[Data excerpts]
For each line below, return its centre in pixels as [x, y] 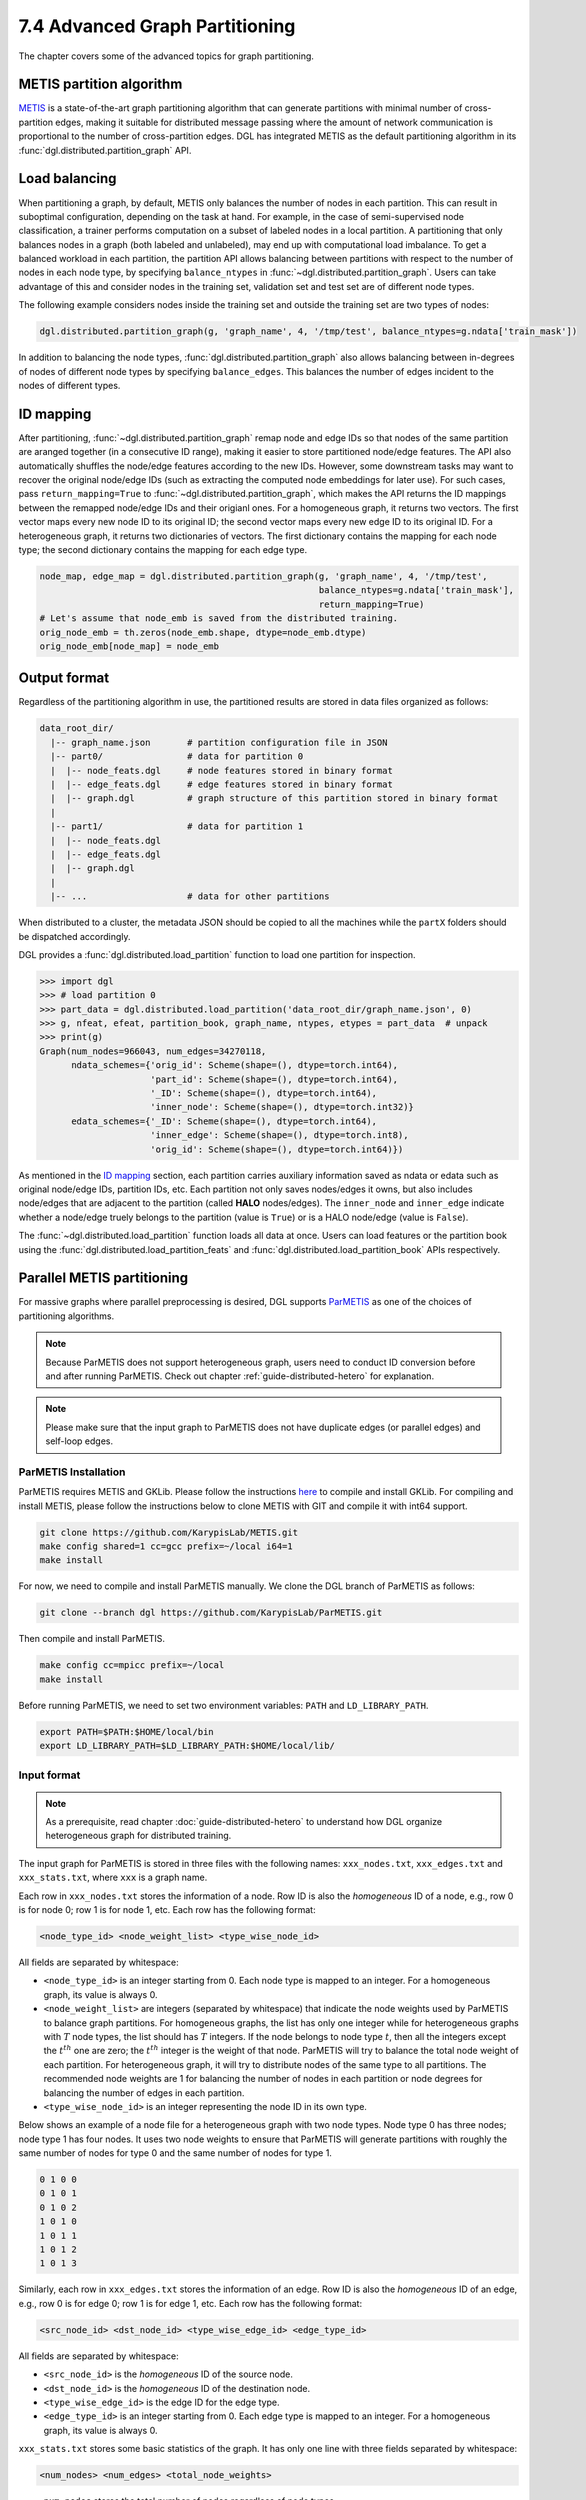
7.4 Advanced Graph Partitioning [157, 26]
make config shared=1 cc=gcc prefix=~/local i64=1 [166, 1546]
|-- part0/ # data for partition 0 [177, 756]
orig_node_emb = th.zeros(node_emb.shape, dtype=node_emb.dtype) [203, 632]
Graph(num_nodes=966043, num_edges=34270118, [153, 1051]
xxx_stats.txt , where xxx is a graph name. [113, 1877]
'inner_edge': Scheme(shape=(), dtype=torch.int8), [279, 1135]
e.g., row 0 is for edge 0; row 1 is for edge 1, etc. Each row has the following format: [190, 2303]

_HOW TO COMPLETE THIS TASK:_ In the entries above, identify each line that includes the string "shape", then copy it.

_ANSWER SECTION:_
orig_node_emb = th.zeros(node_emb.shape, dtype=node_emb.dtype) [203, 632]
'inner_edge': Scheme(shape=(), dtype=torch.int8), [279, 1135]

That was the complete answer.